Perhaps you’re feeling stiff after a long day, or struggling to wind down from a stressful experience. Whatever the reason, if you're having trouble sleeping, you may want to try adding an evening yoga practice to your nightly routine. Here are some guidelines to get started.
Setting Up for Evening Yoga
To best incorporate this practice into your evening routine, you’ll want to put time and effort into planning it. This will make nighttime yoga a ritual you look forward to and cherish. One factor to keep in mind is when you will practice. You need to wait for one to two hours after eating before doing evening yoga so not to interfere with the digestive process.
You’ll also want to decide on the location. A spot in the house that is quiet, spacious, and clean can be meditative and comforting. Figure out what part of the house has those qualities, and make it your go-to place for evening yoga. That way, you’ll associate it with relaxation and routine. Here are some other ways you can help set the mood for sleep:
- Turn down the lights to activate melatonin production (the hormone responsible for sleepiness).
- Add blankets and props such as bolsters and blocks for coziness and comfort.
- Use essential oils. Lavender is especially renowned for its calming and soothing effects.
- Surround your area with healing crystals to clear negative energy, or use other spiritual, symbolic objects that put you in a mindset of ease and presence.
Once you’ve created your evening yoga environment, you’re ready to start practicing.
6 Yoga For Sleep Poses
Here are six yin yoga poses that prepare you for sleep. You can do the poses in the order listed, practice them in a different order, or use them in addition to other restorative poses that you’ve learned. While they are all helpful for good sleep, they vary in how they affect the body, so benefits are briefly explained.
- Easy Pose (Sukhasana) - Opens the hips, stretches the external muscles of the knees, and vertically lengthens spine.
- Child’s Pose (Balasana) - Stretches hips and thighs, lowers dizziness and fatigue, opens the third eye, and releases tension in the shoulders and back.
- Thread the Needle (Parsva Balasana) - Twists the thoracic spine, stretches the upper and outer muscles of the shoulders, and relieves tension on the sides of the neck.

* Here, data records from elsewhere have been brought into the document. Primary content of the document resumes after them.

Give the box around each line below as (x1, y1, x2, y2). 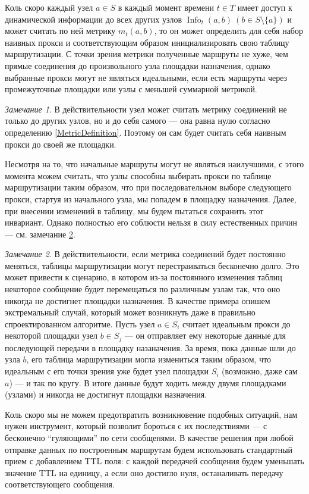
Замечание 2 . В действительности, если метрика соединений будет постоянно (5, 248, 286, 260)
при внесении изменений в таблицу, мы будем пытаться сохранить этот (5, 204, 264, 217)
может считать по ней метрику (5, 24, 116, 37)
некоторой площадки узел (5, 329, 97, 342)
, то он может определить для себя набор (154, 24, 303, 37)
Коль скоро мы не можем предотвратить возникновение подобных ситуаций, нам (5, 408, 298, 420)
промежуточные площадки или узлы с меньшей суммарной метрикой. (5, 83, 257, 95)
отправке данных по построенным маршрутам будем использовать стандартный (5, 443, 293, 455)
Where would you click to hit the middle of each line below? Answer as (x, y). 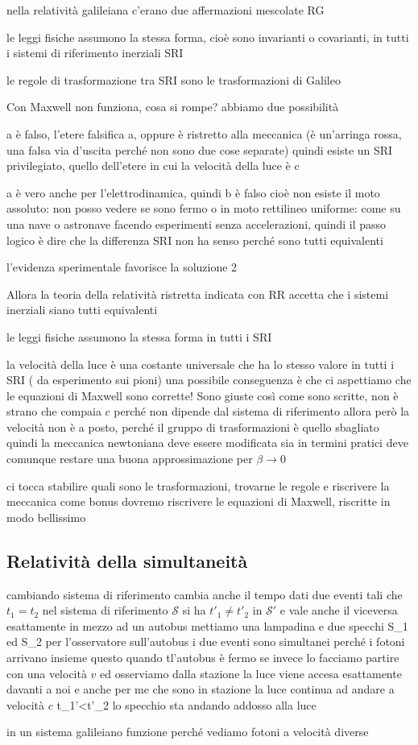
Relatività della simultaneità (127, 560)
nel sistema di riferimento (105, 610)
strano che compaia (54, 411)
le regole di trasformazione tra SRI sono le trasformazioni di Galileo (174, 79)
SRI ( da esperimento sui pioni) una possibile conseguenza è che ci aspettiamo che (209, 380)
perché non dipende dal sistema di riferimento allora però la (262, 411)
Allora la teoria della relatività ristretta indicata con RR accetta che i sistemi (198, 294)
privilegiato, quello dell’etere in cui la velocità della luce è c (153, 166)
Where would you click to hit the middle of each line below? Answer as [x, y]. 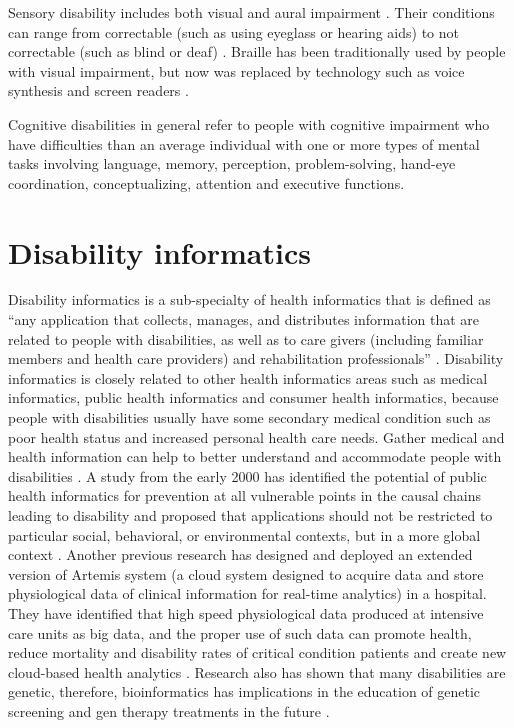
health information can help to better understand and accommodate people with [255, 456]
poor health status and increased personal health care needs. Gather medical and [256, 436]
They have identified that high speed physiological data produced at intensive [246, 612]
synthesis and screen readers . [98, 90]
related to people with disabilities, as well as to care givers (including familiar [246, 338]
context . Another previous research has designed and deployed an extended [240, 554]
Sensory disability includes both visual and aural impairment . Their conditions [251, 12]
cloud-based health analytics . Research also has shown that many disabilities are [257, 671]
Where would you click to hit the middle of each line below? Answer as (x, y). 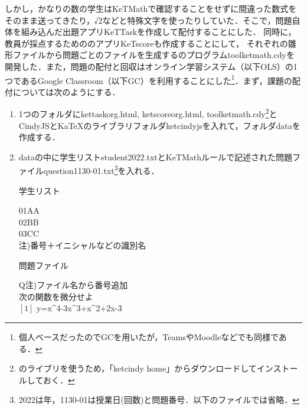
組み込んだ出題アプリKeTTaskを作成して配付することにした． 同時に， (159, 32)
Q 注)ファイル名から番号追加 (73, 285)
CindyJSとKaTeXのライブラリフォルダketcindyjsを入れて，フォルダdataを (159, 125)
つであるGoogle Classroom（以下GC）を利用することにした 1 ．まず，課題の (148, 79)
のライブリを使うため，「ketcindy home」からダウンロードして (138, 368)
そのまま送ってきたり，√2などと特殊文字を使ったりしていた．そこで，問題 (148, 20)
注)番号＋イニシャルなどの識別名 (82, 245)
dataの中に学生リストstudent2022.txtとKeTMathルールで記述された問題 (156, 156)

- Supine Pigeon (Eka Pada Rajakapotasana) - Stretches the hamstrings, massages the low back, improves digestion, and increases blood flow to the pelvis.

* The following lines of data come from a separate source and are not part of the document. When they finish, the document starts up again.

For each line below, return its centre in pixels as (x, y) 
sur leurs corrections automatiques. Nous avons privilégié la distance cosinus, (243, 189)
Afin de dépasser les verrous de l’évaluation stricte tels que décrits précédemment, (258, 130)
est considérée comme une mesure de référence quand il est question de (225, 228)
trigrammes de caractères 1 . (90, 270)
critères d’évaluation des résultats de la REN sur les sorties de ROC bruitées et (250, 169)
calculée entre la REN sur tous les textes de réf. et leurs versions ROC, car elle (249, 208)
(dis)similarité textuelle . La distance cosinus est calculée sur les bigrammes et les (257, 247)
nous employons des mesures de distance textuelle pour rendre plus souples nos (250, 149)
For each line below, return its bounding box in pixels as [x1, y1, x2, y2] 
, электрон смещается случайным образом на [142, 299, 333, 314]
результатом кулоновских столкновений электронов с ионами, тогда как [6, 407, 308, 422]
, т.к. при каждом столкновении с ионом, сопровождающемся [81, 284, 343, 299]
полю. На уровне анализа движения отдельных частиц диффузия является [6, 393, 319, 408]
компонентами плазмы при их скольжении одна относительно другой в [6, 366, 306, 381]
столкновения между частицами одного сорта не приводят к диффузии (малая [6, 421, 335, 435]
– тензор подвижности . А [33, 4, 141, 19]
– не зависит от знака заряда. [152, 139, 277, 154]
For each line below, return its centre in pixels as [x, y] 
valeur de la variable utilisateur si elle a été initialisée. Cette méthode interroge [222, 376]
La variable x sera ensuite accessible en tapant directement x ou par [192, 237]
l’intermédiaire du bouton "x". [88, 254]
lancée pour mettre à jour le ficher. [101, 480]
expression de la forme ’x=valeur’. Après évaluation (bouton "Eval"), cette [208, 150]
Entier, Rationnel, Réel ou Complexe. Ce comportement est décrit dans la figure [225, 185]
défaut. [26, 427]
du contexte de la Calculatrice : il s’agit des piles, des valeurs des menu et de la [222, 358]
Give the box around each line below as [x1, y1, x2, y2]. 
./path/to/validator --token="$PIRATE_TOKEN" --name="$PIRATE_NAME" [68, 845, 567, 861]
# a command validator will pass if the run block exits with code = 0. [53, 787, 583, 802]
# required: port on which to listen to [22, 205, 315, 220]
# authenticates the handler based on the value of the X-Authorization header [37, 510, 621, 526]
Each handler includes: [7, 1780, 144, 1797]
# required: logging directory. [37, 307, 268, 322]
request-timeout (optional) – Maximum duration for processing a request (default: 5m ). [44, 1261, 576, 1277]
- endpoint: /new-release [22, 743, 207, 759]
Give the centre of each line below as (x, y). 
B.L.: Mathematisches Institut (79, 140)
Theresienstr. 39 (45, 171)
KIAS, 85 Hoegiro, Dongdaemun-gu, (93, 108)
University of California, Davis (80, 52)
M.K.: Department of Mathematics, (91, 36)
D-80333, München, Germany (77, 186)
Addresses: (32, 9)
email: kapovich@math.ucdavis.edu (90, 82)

- Supine Spinal Twist (Supta Matsyendrasana) - Improves digestion, improves alignment of the spine, decreases lower back pain, and strengthens the sacral joints.
- Legs up the Wall (Viparita Karani) - Decreases pain in tired feet or legs, relieves mild backache and swollen ankles, and alleviates menstrual cramps.
Keep in mind that consistency is key when establishing a yoga for sleep routine. Whatever you decide to practice, try to make it a habit. This will condition the body in the long run to relax and prepare for sleep.